Repair: Page (0:0) next and (1:2432) previous pointers have been set to match each other in object ID 318624178, index ID 1, partition ID 72057594663600128, alloc unit ID 72057594787332096 (type In-row data).
Repair: IAM chain for object ID 318624178, index ID 1, partition ID 72057594663600128, alloc unit ID 72057594787332096 (type In-row data), has been truncated before page (1:2432) and will be rebuilt.
Msg 8947, Level 16, State 1, Line 1
Table error: Multiple IAM pages for object ID 318624178, index ID 1, partition ID 72057594663600128, alloc unit ID 72057594787332096 (type In-row data) contain allocations for the same interval. IAM pages (1:2432) and (1:17430).

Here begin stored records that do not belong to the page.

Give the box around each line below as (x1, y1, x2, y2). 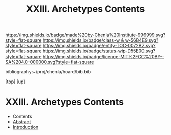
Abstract (12, 119, 31, 125)
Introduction (12, 124, 39, 130)
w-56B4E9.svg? (125, 37, 159, 43)
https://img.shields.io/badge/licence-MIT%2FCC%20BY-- (42, 53, 164, 60)
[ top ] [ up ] (5, 78, 25, 85)
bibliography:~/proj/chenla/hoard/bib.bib (5, 69, 91, 75)
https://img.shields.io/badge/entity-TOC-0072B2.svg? (42, 43, 156, 49)
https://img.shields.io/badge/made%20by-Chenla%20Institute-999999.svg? (5, 32, 166, 38)
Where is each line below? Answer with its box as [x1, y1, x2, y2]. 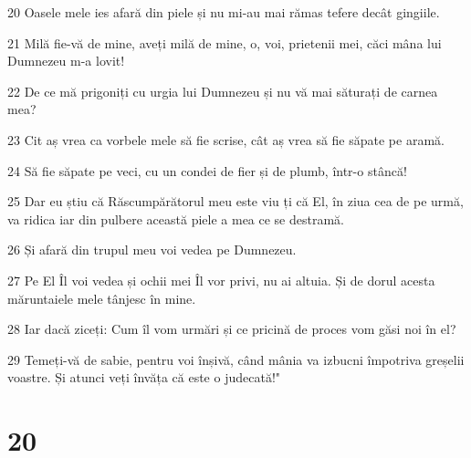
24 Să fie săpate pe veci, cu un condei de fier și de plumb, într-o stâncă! [7, 161, 407, 180]
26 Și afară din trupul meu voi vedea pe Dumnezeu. [7, 240, 297, 259]
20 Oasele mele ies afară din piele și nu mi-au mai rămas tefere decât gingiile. [7, 3, 440, 21]
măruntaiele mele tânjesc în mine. [7, 288, 196, 307]
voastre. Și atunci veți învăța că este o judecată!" [7, 368, 281, 387]
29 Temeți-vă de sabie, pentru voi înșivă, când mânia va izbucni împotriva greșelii [7, 349, 465, 369]
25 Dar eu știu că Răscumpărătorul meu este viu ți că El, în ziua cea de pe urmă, [7, 192, 464, 211]
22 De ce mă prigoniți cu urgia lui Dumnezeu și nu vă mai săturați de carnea [7, 81, 438, 100]
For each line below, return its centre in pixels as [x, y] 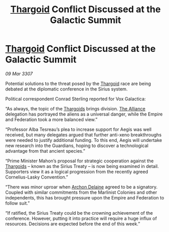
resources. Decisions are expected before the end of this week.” [73, 224]
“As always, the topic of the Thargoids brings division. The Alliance [75, 108]
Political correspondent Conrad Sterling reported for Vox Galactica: [76, 99]
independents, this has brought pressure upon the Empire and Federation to [85, 197]
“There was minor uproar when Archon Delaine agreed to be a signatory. [81, 187]
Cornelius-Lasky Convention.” [37, 177]
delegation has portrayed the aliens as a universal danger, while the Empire [84, 114]
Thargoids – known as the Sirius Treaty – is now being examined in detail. [82, 166]
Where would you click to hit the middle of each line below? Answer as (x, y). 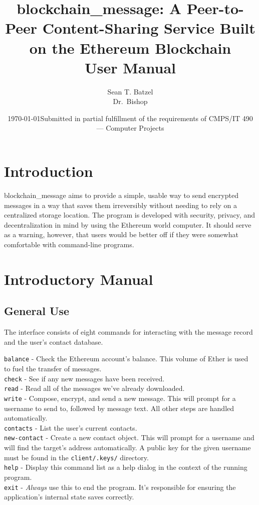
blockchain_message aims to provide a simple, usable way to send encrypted (121, 195)
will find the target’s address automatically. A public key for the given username (127, 447)
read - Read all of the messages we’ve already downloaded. (94, 388)
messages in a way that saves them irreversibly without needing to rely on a (120, 205)
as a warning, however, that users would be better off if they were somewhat (121, 234)
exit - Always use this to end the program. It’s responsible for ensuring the (120, 487)
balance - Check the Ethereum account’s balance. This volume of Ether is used (126, 359)
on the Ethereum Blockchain (130, 47)
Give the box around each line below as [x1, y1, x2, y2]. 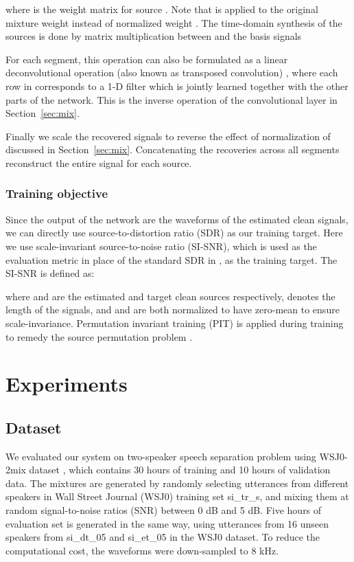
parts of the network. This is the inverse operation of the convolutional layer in [5, 92, 338, 106]
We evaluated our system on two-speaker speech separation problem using [5, 449, 316, 463]
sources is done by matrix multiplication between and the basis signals [5, 29, 302, 43]
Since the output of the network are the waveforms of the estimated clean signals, [5, 212, 349, 226]
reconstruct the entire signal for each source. [5, 155, 192, 170]
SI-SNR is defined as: [5, 266, 95, 280]
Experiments [5, 370, 128, 398]
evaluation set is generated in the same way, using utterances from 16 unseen [5, 516, 329, 530]

Could not repair this error.
Msg 8969, Level 16, State 2, Line 1
Table error: IAM chain linkage error: Object ID 318624178, index ID 1, partition ID 72057594663600128, alloc unit ID 72057594787332096 (type In-row data). The next page for IAM page (1:17430) is (1:2432), but the previous link for page (1:2432) is (0:0).
There are 544 rows in 6 pages for object "APP_ScReplicationPair".
--------------------------------------------------------------------------------------------------------------------------------------------------------------------------------------------------
3)
I tried a simple rebuild of the corrupt clustered index. It suceeeded, CHECKDB is not reporting corruption anymore.
Is my DB really fixed? Is this a legitimate way to fix DB corruption?
(Row count per sys.partitions does match before and after the index rebuild. Since there is no catalog corruption, I am hoping this information is correct. Is the data intact - I am not sure because I don't have good DB to compare the repaired table with).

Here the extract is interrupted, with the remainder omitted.